Support new economic opportunities away from big cities of south-east Australia

 “ We want to see top level decision-making which will see the spending on quality infrastructure for hospitals, schools and affordable housing in remote Australia which will not only allow families to  establish strong roots in the regions – but also support new economic development away from the big cities of south-east Australia.”

 The two unions are also keen on seeing resource tax dollars spent on the training and upskilling of Australians, to take on the rapid  expansion of resource jobs.

 “ We want jobs and training opportunities to be made available for the many indigenous communities in remote Australia who are locked out of resource sector work. We also want job opportunities for our young people, who could work in the mining industry and associated sectors if only the training was made available,” Tony Maher said.

 “ The new resource super tax should also provide more incentive for miners to undertake local processing – thus providing more support for the creation of new job opportunities in our manufacturing base -  in particular for alumina, aluminum and steel,” Paul Howes said.
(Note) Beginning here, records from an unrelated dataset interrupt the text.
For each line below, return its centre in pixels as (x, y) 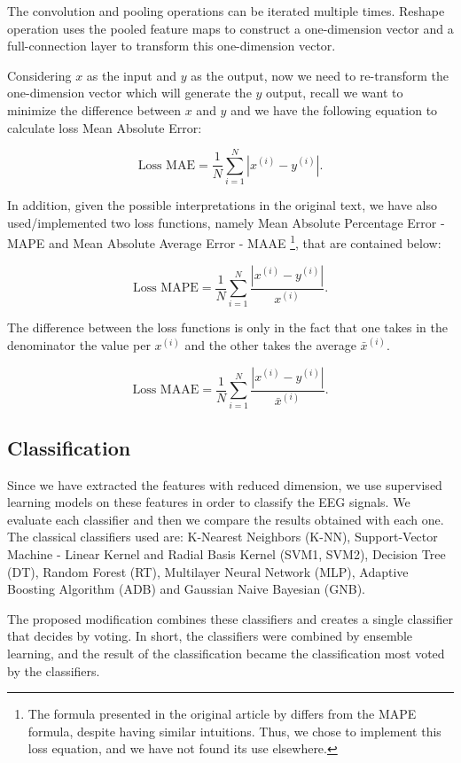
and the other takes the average (270, 345)
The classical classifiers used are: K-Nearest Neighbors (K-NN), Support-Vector (223, 537)
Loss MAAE (166, 390)
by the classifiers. (54, 670)
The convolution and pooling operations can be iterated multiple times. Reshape (226, 11)
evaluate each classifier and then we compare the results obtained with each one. (226, 519)
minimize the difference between (94, 109)
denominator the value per (79, 345)
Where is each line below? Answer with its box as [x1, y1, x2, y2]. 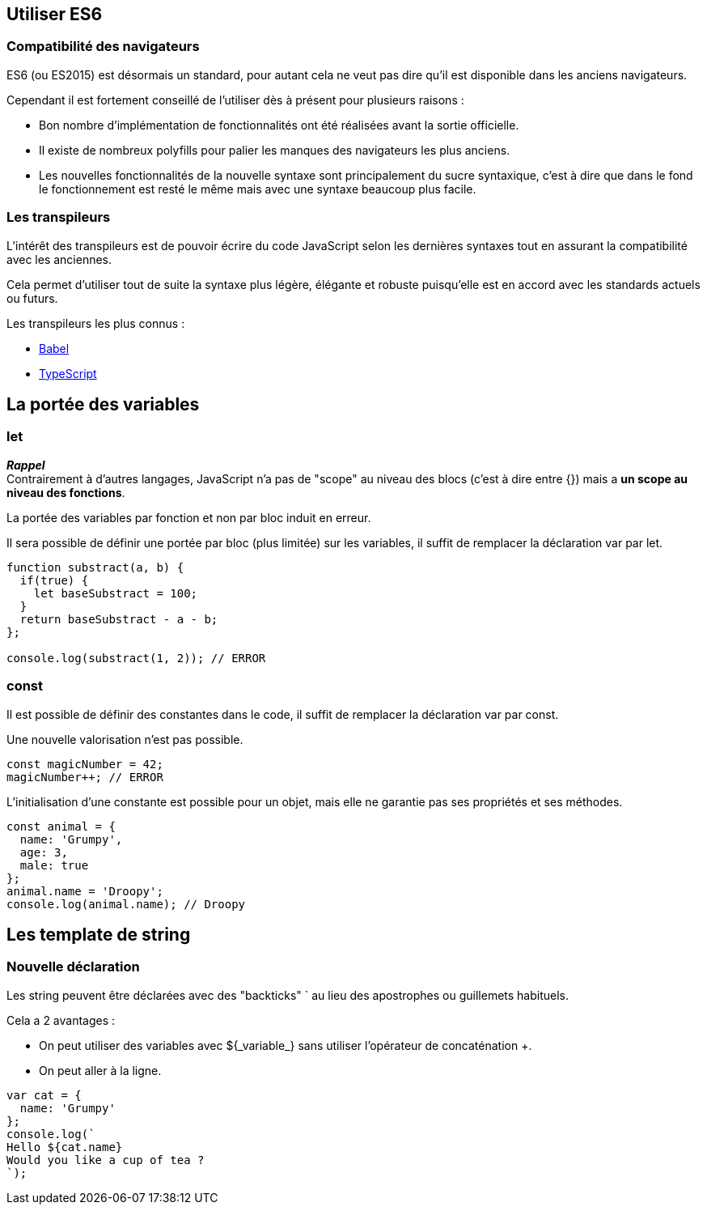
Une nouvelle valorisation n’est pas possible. [6, 732, 243, 746]
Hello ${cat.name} [6, 1140, 123, 1154]
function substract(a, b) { [6, 560, 184, 574]
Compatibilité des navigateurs [6, 38, 200, 55]
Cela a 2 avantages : [6, 1013, 116, 1027]
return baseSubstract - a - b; [19, 612, 218, 626]
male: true [19, 858, 89, 872]
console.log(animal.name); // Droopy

Improve long-term futures and opportunities for marginal miners

 Tony Maher and Paul Howes said they want to work with marginal mines who feel their futures might be affected by the change in tax arrangements.

 “ Certainly our advice is that the super profit tax improves opportunities for marginal companies in the mining sector – this will improve their economics and improve the job security of our members.

 “ This tax will enable more projects to go ahead and allow older, high cost operations to stay in business – all of that is a positive for Australian job creation,” Tony Maher said.

 “ Our two unions are confident that we can ensure marginal mines can be secured – and we will ask for a long and detailed consultation period so we can deliver to this sector,” Paul Howes said.

Resource rent tax improves the return to the Australian community

 “ A resource rent tax will improve the return to the Australian community on our non-renewable resources rather than relying on royalties which have actually declined in recent years,” Paul Howes said.

 “ The Federal Government’s proposals are actually in line with other leading economies who have a significant resource sector.”